The second tunnel was discovered in March 1975. It is of similar length to the first tunnel. It is located between 160 and 520 ft. below ground, but is larger than the first, approximately 7X7 feet.
The third tunnel was discovered in October 1978. Unlike the previous two, the third tunnel was discovered following a tip from a North Korean defector. This tunnel is about 5,200 ft. long and about 240 ft. below ground. Using a sloped access shaft equipped with the tram, we put on hard-hats and down we went. Once we reached the bottom, we exited the tram and walked through the first 700 feet. It wasn’t an easy walk, but rather you had to bend over the entire distance or risk hit your head on the limestone ceilings, which many did including both of us. With the hard-hats however, we obviously weren’t hurt. The tunnel floors were wet, and the ceilings and walls were trickling water. The temp was somewhere between 55-60 degrees. Anyone with claustrophobia would’ve had a real problem. I had difficulty breathing at times – not seriously, but with my condition it was a challenge occasionally. Cheryl was fine.  

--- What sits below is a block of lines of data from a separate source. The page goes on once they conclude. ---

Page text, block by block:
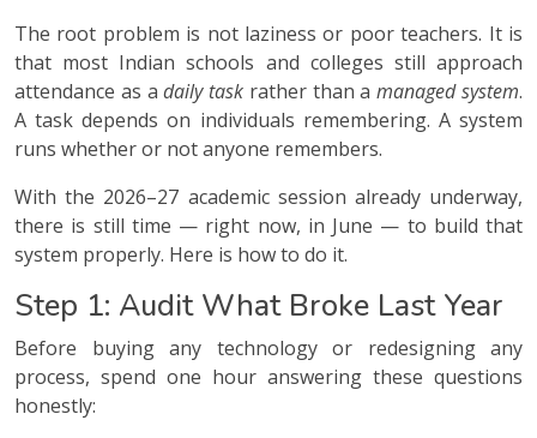
The root problem is not laziness or poor teachers. It is
that most Indian schools and colleges still approach
attendance as adaily task rather than amanaged system.
A task depends on individuals remembering. A system
runs whether or not anyone remembers.
With the 2026–27 academic session already underway,
there is still time — right now, in June — to build that
system properly. Here is how to do it.
Step 1: Audit What Broke Last Year
Before buying any technology or redesigning any
process, spend one hour answering these questions
honestly:
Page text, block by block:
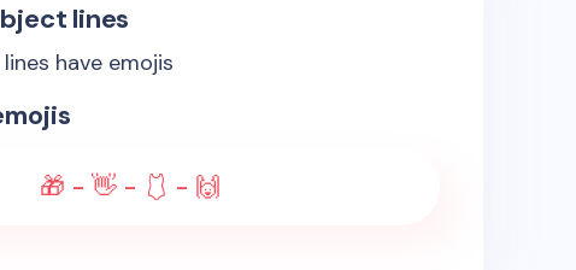
lines
have emojis
🎁 - 👋 - 🩱 - 🙌
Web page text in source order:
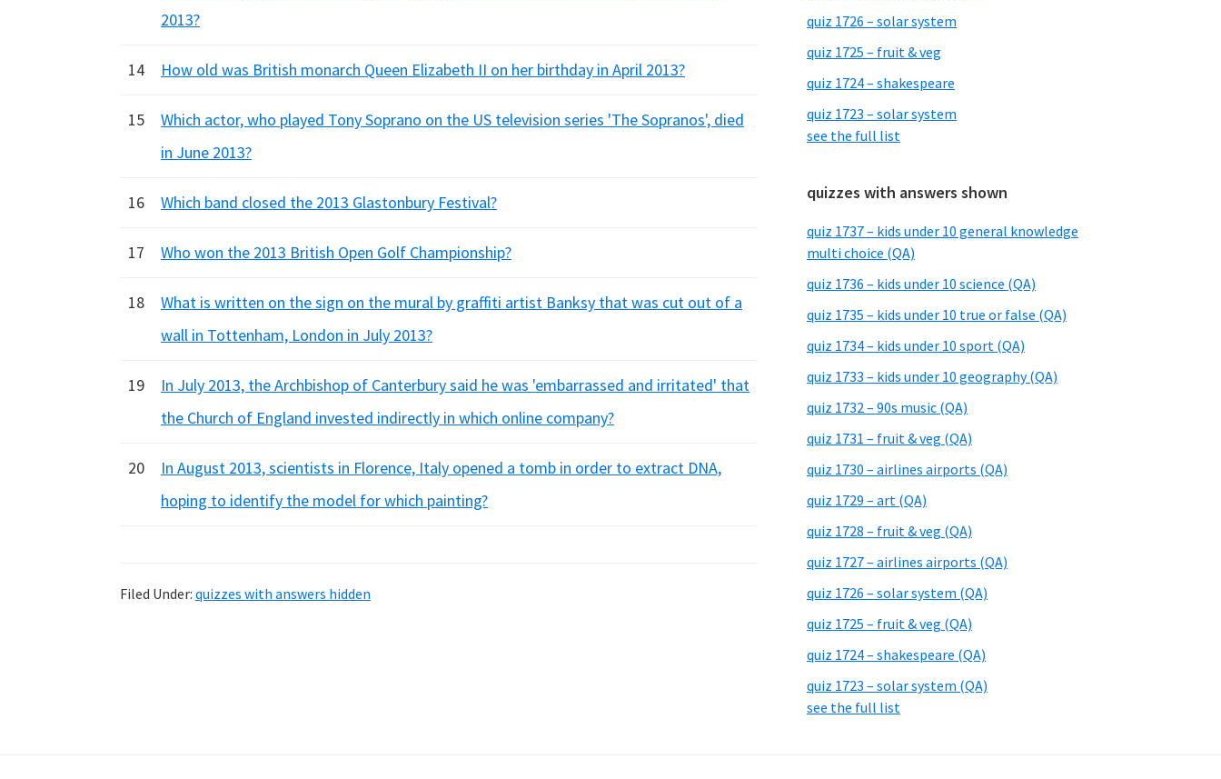
2013?
14 How old was British monarch Queen Elizabeth II on her birthday in April 2013?
15
Which actor, who played Tony Soprano on the US television series 'The Sopranos', died
in June 2013?
16 Which band closed the 2013 Glastonbury Festival?
17 Who won the 2013 British Open Golf Championship?
18
What is written on the sign on the mural by graffiti artist Banksy that was cut out of a
wall in Tottenham, London in July 2013?
19
In July 2013, the Archbishop of Canterbury said he was 'embarrassed and irritated' that
the Church of England invested indirectly in which online company?
20
In August 2013, scientists in Florence, Italy opened a tomb in order to extract DNA,
hoping to identify the model for which painting?
Filed Under: quizzes with answers hidden
quiz 1726 – solar system
quiz 1725 – fruit & veg
quiz 1724 – shakespeare
quiz 1723 – solar system
see the full list
quizzes with answers shown
quiz 1737 – kids under 10 general knowledge
multi choice (QA)
quiz 1736 – kids under 10 science (QA)
quiz 1735 – kids under 10 true or false (QA)
quiz 1734 – kids under 10 sport (QA)
quiz 1733 – kids under 10 geography (QA)
quiz 1732 – 90s music (QA)
quiz 1731 – fruit & veg (QA)
quiz 1730 – airlines airports (QA)
quiz 1729 – art (QA)
quiz 1728 – fruit & veg (QA)
quiz 1727 – airlines airports (QA)
quiz 1726 – solar system (QA)
quiz 1725 – fruit & veg (QA)
quiz 1724 – shakespeare (QA)
quiz 1723 – solar system (QA)
see the full list

Both North and South Korea maintain peace villages in sight of each other's side of the DMZ.  
A fourth tunnel was discovered in March 1990, north of Haean town in the former Punchbowl battlefield. The tunnel's dimension are 6.6 X 6.6 ft. and is 476 ft. deep. The method of construction is almost identical in structure to the second and the third tunnels. Our tour guide said the government believes there are several more tunnels in the area, yet to be discovered. One thing for certain - N. Korea was preparing for a major, devastating attack on Seoul, and tensions endure to this day. Warfare could erupt any time.









 
























 
We left the DMZ around 1:00 and stopped at a hotel for another prearranged lunch by Holland America. My opinion, the food wasn’t as good as the day before, but Cheryl enjoyed it. We were back at the pier by 4:25, just 5 minutes before ‘all aboard’. Traffic was horrific, even on a Saturday afternoon. We immediately went up top by the pool for the sail-away party. Weather was beautiful, and we stayed until almost 7:00. Cheryl got a couple beautiful shots of the harbor bridge (below). A quick, light dinner in the Lido and we were off to bed. Exhausting two days, but very memorable!

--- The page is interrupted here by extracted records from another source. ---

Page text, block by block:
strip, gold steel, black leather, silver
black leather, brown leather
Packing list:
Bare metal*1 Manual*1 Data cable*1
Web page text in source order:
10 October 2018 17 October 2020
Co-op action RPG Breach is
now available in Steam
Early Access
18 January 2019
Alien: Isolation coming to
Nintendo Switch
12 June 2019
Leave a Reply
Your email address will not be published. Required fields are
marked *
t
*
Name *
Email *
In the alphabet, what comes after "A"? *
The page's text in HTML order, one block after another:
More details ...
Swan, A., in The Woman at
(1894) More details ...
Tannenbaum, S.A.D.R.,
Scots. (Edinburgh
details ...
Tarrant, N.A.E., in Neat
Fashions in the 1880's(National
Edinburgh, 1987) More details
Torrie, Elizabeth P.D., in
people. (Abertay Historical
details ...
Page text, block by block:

As I write today, we’re sailing northwest across the Yellow Sea toward Beijing, China, scheduled to dock by 7am tomorrow morning. Weather today is quite brisk – cool temps with heavy seas. Our room steward tells us many people are still hunkered down in their rooms (midday) & quite ill from the motion – it’s really not that bad. Cheryl’s been busy doing laundry. I’ve been writing and watching football on ESPN. We have a ‘formal’ night this evening – neither of us look forward to these, but we skipped the last formal function and made a commitment to our tablemates that we would alternate our participation.
Beijing will be special for us. We’ll be leaving the ship for a couple days and climbing the Great Wall tomorrow, followed by a visit to Tiananmen Square & the Forbidden City on Tuesday. I’ll do my best in posting an update by Wednesday or Thursday – I suspect we’ll have many photos and lots of commentary.